October 12, 2012

Institute of Chartered Accountants of Scotland | Paid Content
Guardian Media Group has “a loss-making core newspaper, but it’s subsidized by other assets we can draw on when we need to,” Guardian Media Group Chief Executive Andrew Miller said at a conference. That doesn’t mean its owners have given up on attempts to “optimise the economics of the paper,” Padraic Ryan quotes Miller as saying.

He said this latter element involved “format changes, and price rises, continuing pressure on the cost base.”

This summer Guardian Editor Alan Rusbridger told staffers the company’s papers (it also owns The Observer) will reduce their workforces and do less “commodity journalism.”

Guardian Media Group’s only shareholder is the Scott Trust, whose “core purpose is to secure the financial and editorial independence of the Guardian in perpetuity.” Guardian media and technology head Dan Sabbagh told the conference that the arrangement frees the paper from the whims of a wealthy owner.

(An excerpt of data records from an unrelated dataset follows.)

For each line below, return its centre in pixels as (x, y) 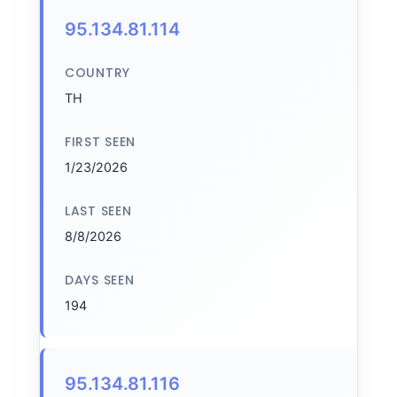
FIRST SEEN (100, 142)
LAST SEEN (98, 211)
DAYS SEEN (100, 280)
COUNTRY (97, 73)

According to Ryan:

He said that in most cases, ownership of newspapers had drifted to what he called a poor football model, where the businesses were funded by “lively characters” – a model that carried with it a certain burden.

Operating under a trust is, apparently, not significantly less lively. The Guardian has embraced what it calls “open journalism” as one way to realign its journalism model with its revenues. This summer, anyway, it helped keep outside writers alive writing pieces about whether or not the paper will survive (e.g., Intelligent Life, July/August 2012; GQ, July 3, 2012).

Both those stories focused on the same economic realities that are grinding down publications with more traditional funding arrangements — tumbling print revenues that aren’t offset even by the sort of glorious Web traffic the Guardian vacuums up. Robert Andrews writes that Guardian Media Group is holding “half-shares in specialist business publishers Trader Media Group and Top Right Group, alongside co-owner Apax” while the newspaper tries to square that circle somehow.

One day soon, GMG will sell those assets for a windfall, from which it will get to finance its loss-making news operation, buying it time to make Guardian News & Media profitable in the digital environment.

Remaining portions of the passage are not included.